Ramsey v. Penry

128 P.2d 399, 53 Cal. App. 2d 773, 1942 Cal. App. LEXIS 550
CourtCalifornia Court of Appeal
DecidedAugust 3, 1942
DocketCiv. 2839
StatusPublished
Cited by9 cases

This text of 128 P.2d 399 (Ramsey v. Penry) is published on Counsel Stack Legal Research, covering California Court of Appeal primary law. Counsel Stack provides free access to over 12 million legal documents including statutes, case law, regulations, and constitutions.

Bluebook
Ramsey v. Penry, 128 P.2d 399, 53 Cal. App. 2d 773, 1942 Cal. App. LEXIS 550 (Cal. Ct. App. 1942).

Opinion

MARKS, J.

This is an appeal by W. West Hunt and Harold W. Hunt from a judgment against them and James Ebert for $3,750, in an action for damages for fraud which *774 was alleged to have grown out of an attempt to sell the stock of a corporation. Ebert has not appealed.

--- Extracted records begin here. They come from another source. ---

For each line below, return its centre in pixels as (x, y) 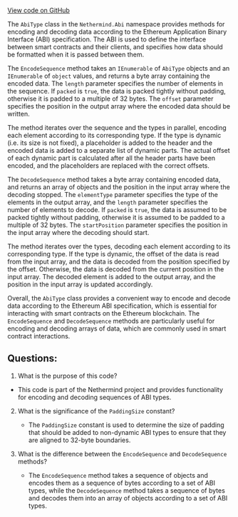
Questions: (32, 359)
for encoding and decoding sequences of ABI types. (94, 397)
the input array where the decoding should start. (78, 232)
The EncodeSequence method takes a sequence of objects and (118, 475)
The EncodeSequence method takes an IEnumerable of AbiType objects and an (119, 68)
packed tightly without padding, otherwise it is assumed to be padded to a (117, 217)
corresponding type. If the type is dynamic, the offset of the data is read (113, 254)
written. (19, 114)
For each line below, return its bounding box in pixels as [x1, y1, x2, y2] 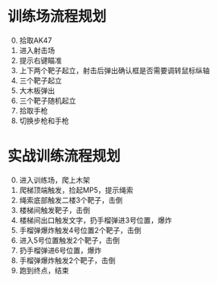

George H. Woods was the inventor of a patented tool which had as its purpose the renovation of soil. On June 14, 1938, plaintiff and Woods entered into a contract whereby Woods granted plaintiff the right to purchase these soil renovators and the exclusive right to operate them throughout California except in the county of Ventura. The purchase price was fixed at 40 per cent above cost. Plaintiff obligated himself to order, pay for and accept deliveries of at least five of the soil renovators on or before June 30, 1939.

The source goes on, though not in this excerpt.